*** EXTRACTED MATERIAL ***
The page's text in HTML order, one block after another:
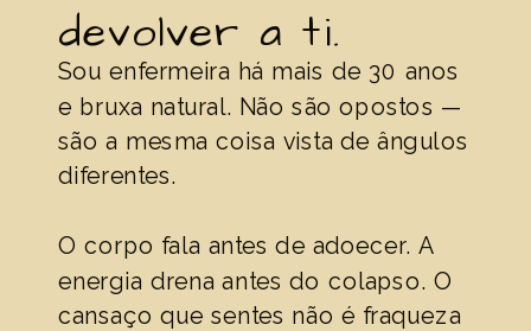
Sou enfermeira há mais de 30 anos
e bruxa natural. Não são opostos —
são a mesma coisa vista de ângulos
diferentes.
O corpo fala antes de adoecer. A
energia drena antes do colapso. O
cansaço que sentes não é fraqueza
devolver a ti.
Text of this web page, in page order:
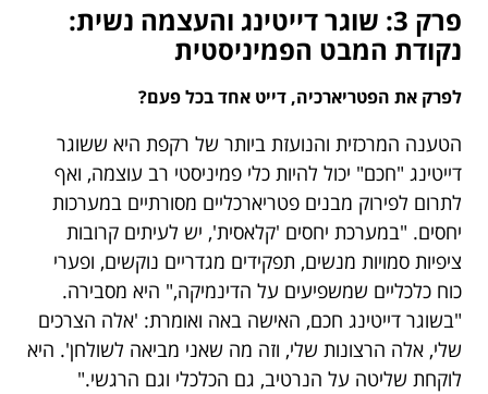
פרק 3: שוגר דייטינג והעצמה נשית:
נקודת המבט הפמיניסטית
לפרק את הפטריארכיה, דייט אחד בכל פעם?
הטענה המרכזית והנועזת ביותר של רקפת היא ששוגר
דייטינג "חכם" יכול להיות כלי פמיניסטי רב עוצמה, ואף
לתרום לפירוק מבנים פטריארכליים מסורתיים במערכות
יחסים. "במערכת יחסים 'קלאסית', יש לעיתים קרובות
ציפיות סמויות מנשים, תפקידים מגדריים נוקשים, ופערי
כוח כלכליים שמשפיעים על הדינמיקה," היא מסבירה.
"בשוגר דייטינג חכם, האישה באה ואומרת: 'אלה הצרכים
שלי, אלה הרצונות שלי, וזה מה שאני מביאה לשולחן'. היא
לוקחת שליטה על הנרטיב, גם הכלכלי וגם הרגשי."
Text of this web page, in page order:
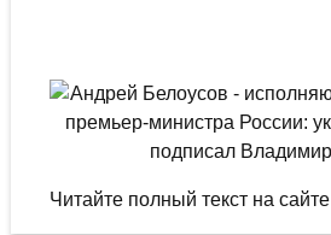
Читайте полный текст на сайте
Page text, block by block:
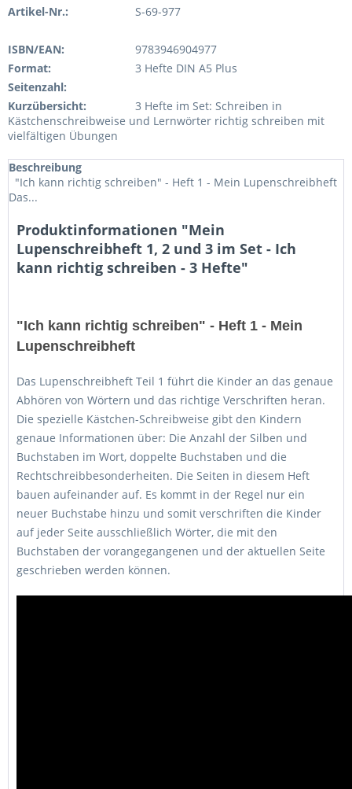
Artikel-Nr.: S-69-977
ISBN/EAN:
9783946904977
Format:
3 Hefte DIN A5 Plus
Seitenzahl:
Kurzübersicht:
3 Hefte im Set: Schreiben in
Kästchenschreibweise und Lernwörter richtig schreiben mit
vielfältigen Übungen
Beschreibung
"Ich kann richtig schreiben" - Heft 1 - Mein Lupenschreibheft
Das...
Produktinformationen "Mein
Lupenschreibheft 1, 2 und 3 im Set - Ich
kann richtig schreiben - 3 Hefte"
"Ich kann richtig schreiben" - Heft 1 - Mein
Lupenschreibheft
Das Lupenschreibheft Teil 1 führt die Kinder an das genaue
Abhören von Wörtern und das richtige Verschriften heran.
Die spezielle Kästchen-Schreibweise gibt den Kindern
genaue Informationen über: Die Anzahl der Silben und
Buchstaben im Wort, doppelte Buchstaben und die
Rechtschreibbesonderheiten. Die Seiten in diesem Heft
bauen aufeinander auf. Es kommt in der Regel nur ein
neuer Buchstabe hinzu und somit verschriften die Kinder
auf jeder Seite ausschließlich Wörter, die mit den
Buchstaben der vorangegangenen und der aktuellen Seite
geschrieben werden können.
***
*WHAT TO DO*. Count the lines of the data that contain the word "genaue", and give only that number.

*SOLUTION TO THE EXERCISE*. 2